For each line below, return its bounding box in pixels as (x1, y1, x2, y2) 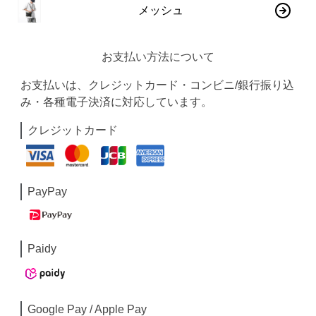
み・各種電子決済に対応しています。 (20, 96, 213, 108)
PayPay (28, 185, 68, 197)
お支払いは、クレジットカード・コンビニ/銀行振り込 (20, 79, 295, 91)
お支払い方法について (101, 51, 214, 63)
+ + + + +
# Exercise prompt
Copy all of the listing word for word, minus the images.

# Response below
For each line below, return its bounding box in pixels as (x1, y1, x2, y2) 
み・各種電子決済に対応しています。 (20, 96, 213, 108)
PayPay (28, 185, 68, 197)
お支払いは、クレジットカード・コンビニ/銀行振り込 (20, 79, 295, 91)
お支払い方法について (101, 51, 214, 63)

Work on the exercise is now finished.